Wäre über jede Antowort sehr verbunden =)

MfG

FunkJoker


----------



## dfd1 (24. September 2003)

Die alles entscheidende Frage ist: Für was brauchst du den Server?

-Webserver ->reicht lange
-FTP-Server -> Reicht. Je nach dem wieveil Daten
- File Server -> Siehe FTP-Server
-Game-Server -> kA an Anforderungen
-weissichnichtwasfürServer -> weiss ich doch nicht


----------



## FunkJoker (24. September 2003)

Ich brauche einen Fileserver und Gameserver (der Gameserver aber nur für LAN's ).
Welches Programm sollte ich denn am besten nutzen für einen FTP server ? Kein PUB. ! ICh kann Benutzer zulegen. Wegen PW und Zugriffsrechte usw.  Es gibt ja zB auf einem PUB. die möglichkeit das man den Ordner "Hallo" auf machen kann also alle. dann will man in den nächsten Ordner der heisst "onkel" so dort aber wird dann eine message gesendet an denjenigen der den ordner aufmachen will von wegen " FTP Sitzung ist beendet " Ihr kennt bestimmt die Fehlermeldung. Aber wenn man weiss welche Ordner es nach dem Ordner "onkel" gibt und das dann auch so eingibt umgeht man praktisch diese Art von Fehler.  
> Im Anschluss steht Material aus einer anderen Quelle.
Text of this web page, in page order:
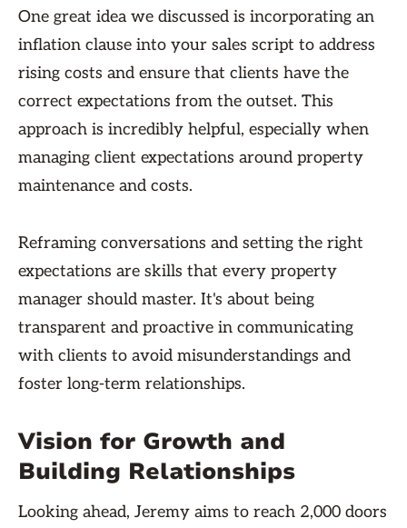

Hoffentlich könnt ihr mir ein gutes Programm sagen =)  schonmal


MfG


----------



## dfd1 (28. September 2003)

Also jetzt kommt die Frage: An welches OS denkst du für deinen Server?

 Für viele Games gibt es Serverversionen, die unter Linux laufen. Und FTP-Server findest du im Internet für Linux auch zu hauf, leider kann ich dir da kein Beispiel geben. Fileserver für Windows ist mit Samba zu machen, welches bei fast allen Distributionen auch dabei ist.

Wenn du aber aus irgendwelchen Gründen dennoch bei Windows bleiben willst, würd ich dir den BulletProof FTP-Server empfehlen. Freeware, gute Benutzererfassung, und für das meiste reichts.


----------



## FunkJoker (28. September 2003)

ich habe mir vorgestellt das ich mir windows server 2003 kaufe. Oder mal schauen wie ich dran komme. Und ich denke mir mal das diese Betriebsystem anders konzipioert ist als das Windows XP. So und damit möchte ich dann eben den ftp server machen.

MfG


----------



## Tim C. (28. September 2003)

Dann würde ich dir erheblich mehr RAM ans Herz legen. So um die 512MB. Sollte als SD-Ram ja nicht mehr die Welt kosten. Ausserdem würde ich mal schauen, wieviel du an Prozessor auf das Board packen kannst und ob du an Stelle des Duron evtl nen Athlon nimmst.


----------